Question

Length of the common chord of the circles \(x^2 + y^2 - 6x + 5 = 0\) and \(x^2 + y^2 + 4y - 5 = 0\) is:

• A. \(\sqrt{13}\)
• B. \(\frac{12}{\sqrt{13}}\)
• C. \(\frac{6}{\sqrt{13}}\)
• D. \(2\sqrt{13}\)

Hint:

For the common chord of two circles, use the distance between their centers and the radii to calculate the chord length.
- Use the formula: \(L = 2 \sqrt{r_1^2 - \left(\frac{d^2 - r_2^2 + r_1^2}{2d}\right)^2}\).

Answer 1

The Correct Option is B

We are given two circles with equations: 1. \(x^2 + y^2 - 6x + 5 = 0\) 2. \(x^2 + y^2 + 4y - 5 = 0\) ### Step 1: Rewriting the equations in standard form. For the first circle, complete the square for \(x\): \[ x^2 - 6x + 9 + y^2 + 5 - 9 = 0 \quad \Rightarrow \quad (x - 3)^2 + y^2 = 4. \] So, the center of the first circle is \((3, 0)\) and the radius is \(2\). For the second circle, complete the square for \(y\): \[ x^2 + y^2 + 4y + 4 - 4 - 5 = 0 \quad \Rightarrow \quad x^2 + (y + 2)^2 = 1. \] So, the center of the second circle is \((0, -2)\) and the radius is \(1\). Step 2: Finding the length of the common chord. The distance \(d\) between the centers of the two circles is: \[ d = \sqrt{(3 - 0)^2 + (0 - (-2))^2} = \sqrt{9 + 4} = \sqrt{13}. \] Using the formula for the length \(L\) of the common chord: \[ L = \sqrt{r_1^2 - \left(\frac{d^2 - r_2^2 + r_1^2}{2d}\right)^2}, \] where \(r_1 = 2\), \(r_2 = 1\), and \(d = \sqrt{13}\).

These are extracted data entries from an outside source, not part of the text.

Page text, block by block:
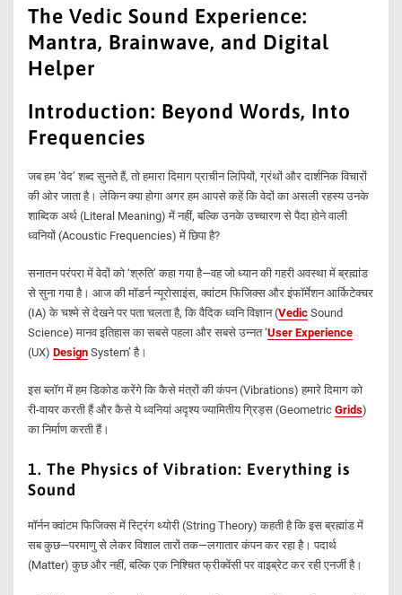
The Vedic Sound Experience:
Mantra, Brainwave, and Digital
Helper
Introduction: Beyond Words, Into
Frequencies
जब हम ‘वेद’ शब्द सुनते हैं, तो हमारा दिमाग प्राचीन लिपियों, ग्रंथों और दार्शनिक विचारों
की ओर जाता है। लेकिन क्या होगा अगर हम आपसे कहें कि वेदों का असली रहस्य उनके
शाब्दिक अर्थ (Literal Meaning) में नहीं, बल्कि उनके उच्चारण से पैदा होने वाली
ध्वनियों (Acoustic Frequencies) में छिपा है?
सनातन परंपरा में वेदों को ‘श्रुति’ कहा गया है—वह जो ध्यान की गहरी अवस्था में ब्रह्मांड
से सुना गया है। आज की मॉडर्न न्यूरोसाइंस, क्वांटम फिजिक्स और इंफॉर्मेशन आर्किटेक्चर
(IA) के चश्मे से देखने पर पता चलता है, कि वैदिक ध्वनि विज्ञान (Vedic Sound
Science) मानव इतिहास का सबसे पहला और सबसे उन्नत ‘User Experience
(UX)Design System’ है।
इस ब्लॉग में हम डिकोड करेंगे कि कैसे मंत्रों की कंपन (Vibrations) हमारे दिमाग को
री-वायर करती हैं और कैसे ये ध्वनियां अदृश्य ज्यामितीय ग्रिड्स (GeometricGrids)
का निर्माण करती हैं।
1.The Physics of Vibration: Everything is
Sound
मॉर्नन क्वांटम फिजिक्स में स्ट्रिंग थ्योरी (String Theory) कहती है कि इस ब्रह्मांड में
सब कुछ—परमाणु से लेकर विशाल तारों तक—लगातार कंपन कर रहा है। पदार्थ
(Matter) कुछ और नहीं, बल्कि एक निश्चित फ्रीक्वेंसी पर वाइब्रेट कर रही एनर्जी है।
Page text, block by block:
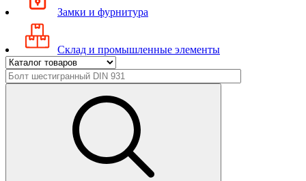
Замки и фурнитура
Склад и промышленные элементы
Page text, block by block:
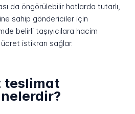
da öngörülebilir hatlarda tutarlı,
sahip göndericiler için
belirli taşıyıcılara hacim
istikrarı sağlar.
teslimat
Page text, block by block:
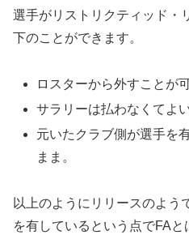
選手がリストリクティッド・
下のことができます。
ロスターから外すことが可
サラリーは払わなくてよ
元いたクラブ側が選手を
まま。
以上のようにリリースのよう
を有しているという点でFAと
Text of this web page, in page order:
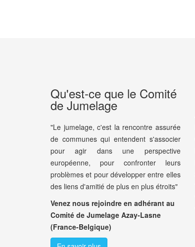
Qu'est-ce que le Comité
de Jumelage
"Le jumelage, c'est la rencontre assurée
de communes qui entendent s'associer
pour agir dans une perspective
européenne, pour confronter leurs
problèmes et pour développer entre elles
des liens d'amitié de plus en plus étroits"
Venez nous rejoindre en adhérant au
Comité de Jumelage Azay-Lasne
(France-Belgique)
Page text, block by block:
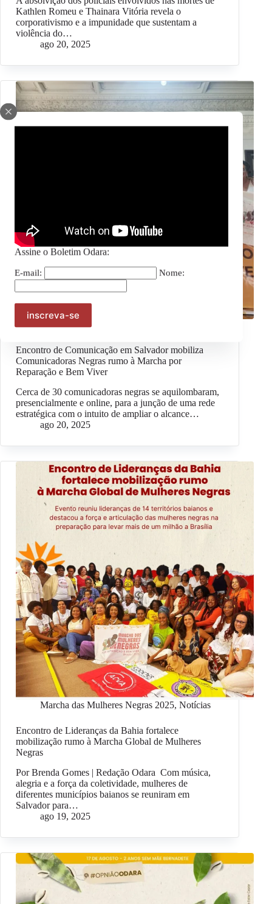
Assine o Boletim Odara:
E-mail: Nome:
Kathlen Romeu e Thainara Vitória revela o
corporativismo e a impunidade que sustentam a
violência do…
ago 20, 2025
Marcha das Mulheres Negras 2025
Encontro de Comunicação em Salvador mobiliza
Comunicadoras Negras rumo à Marcha por
Reparação e Bem Viver
Cerca de 30 comunicadoras negras se aquilombaram,
presencialmente e online, para a junção de uma rede
estratégica com o intuito de ampliar o alcance…
ago 20, 2025
Marcha das Mulheres Negras 2025, Notícias
Encontro de Lideranças da Bahia fortalece
mobilização rumo à Marcha Global de Mulheres
Negras
Por Brenda Gomes | Redação Odara Com música,
alegria e a força da coletividade, mulheres de
diferentes municípios baianos se reuniram em
Salvador para…
ago 19, 2025
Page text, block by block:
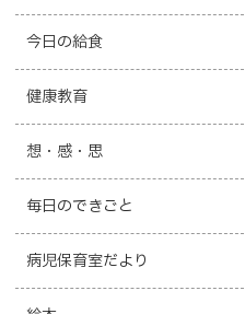
今日の給食
健康教育
想・感・思
毎日のできごと
病児保育室だより
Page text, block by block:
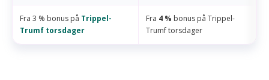
Fra 3 % bonus på Trippel-
Trumf torsdager
Fra 4 % bonus på Trippel-
Trumf torsdager
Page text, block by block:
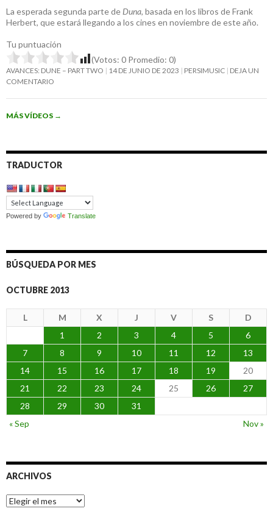
La esperada segunda parte de Duna, basada en los libros de Frank
Herbert, que estará llegando a los cines en noviembre de este año.
Tu puntuación
(Votos: 0 Promedio: 0)
AVANCES: DUNE – PART TWO 14 DE JUNIO DE 2023 PERSIMUSIC DEJA UN
COMENTARIO
MÁS VÍDEOS →
TRADUCTOR
Powered by Translate
BÚSQUEDA POR MES
OCTUBRE 2013
L M X J V S
D
1
2 3 4 5
6
7
8 9 10 11 12
13
14
15 16 17 18 19
20
21
22 23 24 25 26
27
28
29 30
31
« Sep
Nov »
ARCHIVOS
Archivos
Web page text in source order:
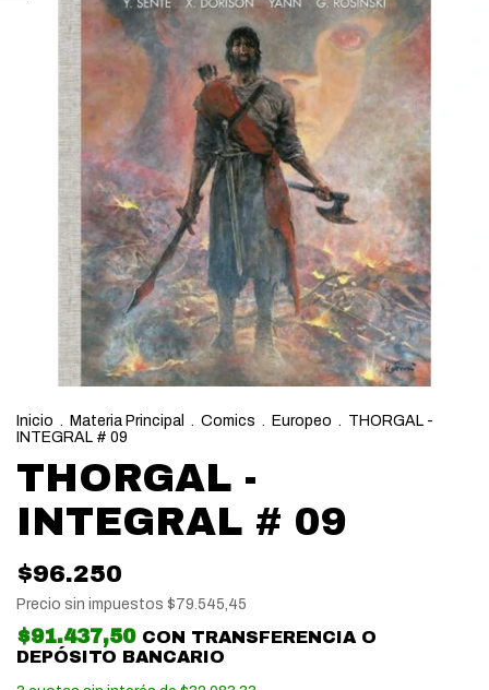
Inicio . Materia Principal . Comics . Europeo . THORGAL -
INTEGRAL # 09
THORGAL -
INTEGRAL # 09
$96.250
Precio sin impuestos $79.545,45
$91.437,50 CON TRANSFERENCIA O
DEPÓSITO BANCARIO

Substitute these values into the formula: \[ L = \sqrt{2^2 - \left(\frac{13 - 1 + 4}{2\sqrt{13}}\right)^2} = 2 \sqrt{4 - \left(\frac{16}{2\sqrt{13}}\right)^2} = 2 \sqrt{4 - \frac{256}{52}}. \] Simplifying this expression: \[ L = \sqrt{4 - \frac{64}{13}} = \sqrt{\frac{52}{13} - \frac{64}{13}} = \frac{12}{\sqrt{13}}. \] Thus, the length of the common chord is \(\boxed{\frac{12}{\sqrt{13}}}\).